Por fim, há muitas assimetrias em relação à capacidade produtiva do biometano para assegurar o cumprimento da meta volumétrica que será determinada pelo CNPE. A proposta regulamentar sugere a adoção de dados preliminares de planejamentos ainda não consolidados, a exemplo do Plano Integrado Nacional das Infraestruturas de Gás Natural e Biometano, em elaboração pela EPE, o qual ainda não é capaz de atestar a real disponibilidade de biometano ao mercado.
Por outro lado, ainda não está claro se fontes de dados verificáveis, como a relação de plantas operantes e em processo de instalação fornecidas pela ANP, que contém informações acerca da capacidade produtiva e previsão de operação de novas usinas, serão utilizadas pelo CNPE.
Adicionalmente, também não está claro como será mapeada a disponibilidade de biometano para o mercado regulado.
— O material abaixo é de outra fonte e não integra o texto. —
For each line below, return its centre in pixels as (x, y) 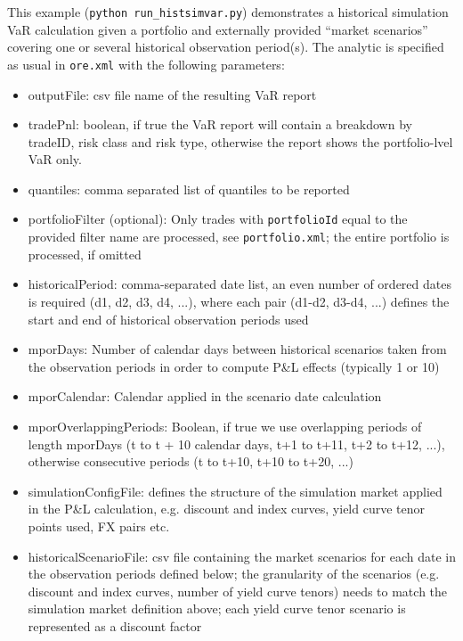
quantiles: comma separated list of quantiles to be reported (189, 189)
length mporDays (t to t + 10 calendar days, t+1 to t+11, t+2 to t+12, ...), (236, 444)
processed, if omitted (85, 254)
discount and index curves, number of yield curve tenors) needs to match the (238, 591)
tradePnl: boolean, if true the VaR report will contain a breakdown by (220, 124)
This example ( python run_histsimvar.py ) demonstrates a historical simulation (228, 12)
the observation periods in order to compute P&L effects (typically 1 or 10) (234, 366)
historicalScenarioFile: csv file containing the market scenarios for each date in (242, 556)
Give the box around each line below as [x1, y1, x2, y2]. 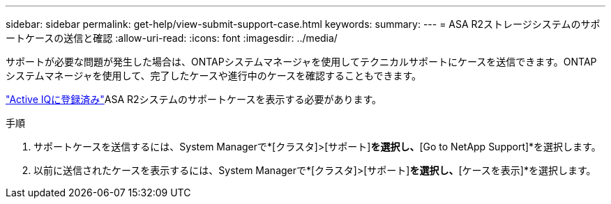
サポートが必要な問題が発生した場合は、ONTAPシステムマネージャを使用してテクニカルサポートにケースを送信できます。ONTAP [6, 56, 597, 68]
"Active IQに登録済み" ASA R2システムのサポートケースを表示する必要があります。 [6, 93, 382, 105]
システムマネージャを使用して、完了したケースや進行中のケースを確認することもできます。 [6, 70, 422, 81]
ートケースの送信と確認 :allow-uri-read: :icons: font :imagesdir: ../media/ [6, 32, 338, 44]
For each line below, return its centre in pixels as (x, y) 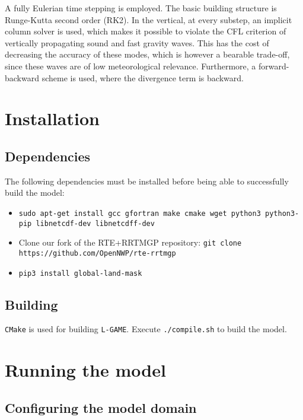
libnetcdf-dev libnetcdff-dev (95, 223)
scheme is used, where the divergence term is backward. (143, 77)
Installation (52, 118)
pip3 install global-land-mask (80, 273)
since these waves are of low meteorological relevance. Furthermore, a (130, 66)
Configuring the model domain (101, 407)
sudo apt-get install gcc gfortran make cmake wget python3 (140, 213)
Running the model (85, 370)
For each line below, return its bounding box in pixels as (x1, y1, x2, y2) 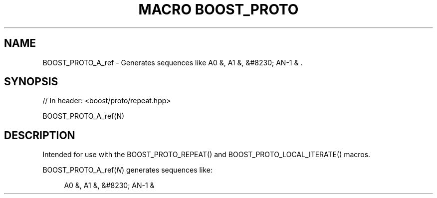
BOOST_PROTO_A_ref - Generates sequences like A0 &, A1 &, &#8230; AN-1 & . (42, 58, 303, 67)
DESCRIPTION (4, 129, 75, 142)
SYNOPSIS (4, 75, 58, 88)
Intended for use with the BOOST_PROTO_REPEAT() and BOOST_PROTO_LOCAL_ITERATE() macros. (42, 150, 371, 159)
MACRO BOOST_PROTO (138, 1, 299, 18)
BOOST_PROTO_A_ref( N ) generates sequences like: (42, 166, 213, 175)
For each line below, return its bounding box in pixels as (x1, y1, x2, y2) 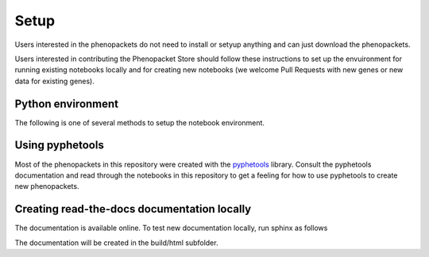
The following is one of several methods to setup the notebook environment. (14, 117, 265, 127)
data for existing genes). (14, 76, 95, 86)
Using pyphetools (14, 139, 105, 152)
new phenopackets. (14, 182, 79, 191)
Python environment (14, 97, 119, 110)
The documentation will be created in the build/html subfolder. (14, 238, 218, 247)
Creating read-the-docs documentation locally (14, 202, 252, 216)

É importante ressaltar a diferença entre a capacidade produtiva e a disponibilidade do insumo.
A molécula de biometano disponível é aquela que é produzida e que não está lastreada em contratos de comercialização. Ou seja, não se poderia considerar como disponível aquele biometano que já vem sendo comercializado. Afinal sempre houve demanda para o energético. O que pode não existir é oferta suficiente para cumprir a meta já em 2026, dúvida que a Petrobras já apontou após sua chamada pública de propostas de biometano finalizada há poucos meses.
Muitas incertezas ainda rondam a política de incentivos ao biometano que se pretende endereçar por meio da Lei nº 14.993/2024 (e proposta de decreto regulamentador) e para garantir a sua eficácia será preciso analisar minuciosamente os impactos das medidas que se pretende estabelecer.
É inegável o papel que o biometano representa para a transição energética brasileira e para alinhar a estratégia nacional de descarbonização às melhores práticas globais de sustentabilidade. Entretanto, ajustes serão necessários para que, com credibilidade e racionalidade econômica, possamos chegar ao objetivo almejado.
Não é razoável ter um olhar restrito ao endereçar uma política pública transversal como é a do biometano, sob o risco de impactar outras políticas ora em análise e em implementação, sobretudo ao setor de gás natural, energético estratégico não só para a indústria, mas também para o setor elétrico, cuja estrutura de custos não possui mais qualquer margem para absorver ou subsidiar custos regulatórios de medidas que possam tornar-se ineficazes.
*Letycia Pedroza é analista de Energia na Abrace – Associação Brasileira dos Consumidores de Energia. Engenheira de Energia formada pela UnB, atua na regulação do setor de gás natural, com foco na distribuição de gás canalizado e no mercado de biometano.